The report from HSBC Global Investment Research said industry‑wide EBITDA is expected to grow at a "robust 16 to 21 per cent compound annual growth rate over FY25–FY28," supported by average room rate growth of 5 to 7 per cent a year.

Further, improvements in occupancy levels across key urban and leisure markets, the addition of high-margin managed room inventory, and a healthy contribution from other segments such as meetings, incentives, conferences, and exhibitions will also drive the growth.

Such events, including corporate events and weddings, generate 30 to 45 per cent of sector revenue, the report said.

EBITDA margins for companies covered by the research firm are also likely to expand by about 140 basis points on average over the next three years.

The EBITDA margin growth is supported by "traffic mix improvement, operational efficiencies, and a shift towards managed room inventory, which is usually a high-margin business," the report noted.

"The industry is in a sweet spot. Demand is strong, broad-based, and sustainable, while capacity is struggling to keep up, with room rates having risen for four years and occupancy at an all-time high," it said.

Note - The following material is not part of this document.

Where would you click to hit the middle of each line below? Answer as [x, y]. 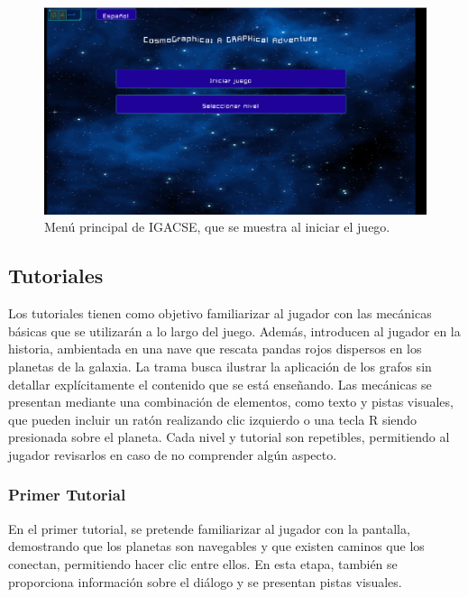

Valuations remain undemanding despite intact fundamentals, strong balance sheets, and healthy margins, even as foreign tourist numbers are growing, and domestic travel has never been better.

The supply of rooms is struggling to catch up with demand, even as more capacity is added. According to the CEO of Hilton Hotels, India is the biggest opportunity in the global hospitality industry for the next 10 to 30 years, the report cited.

The valuations are at about a 17 per cent discount to the five‑year average, and the recent weakness stemmed from geopolitical tensions and weather disruptions, which create a buying opportunity, the report said.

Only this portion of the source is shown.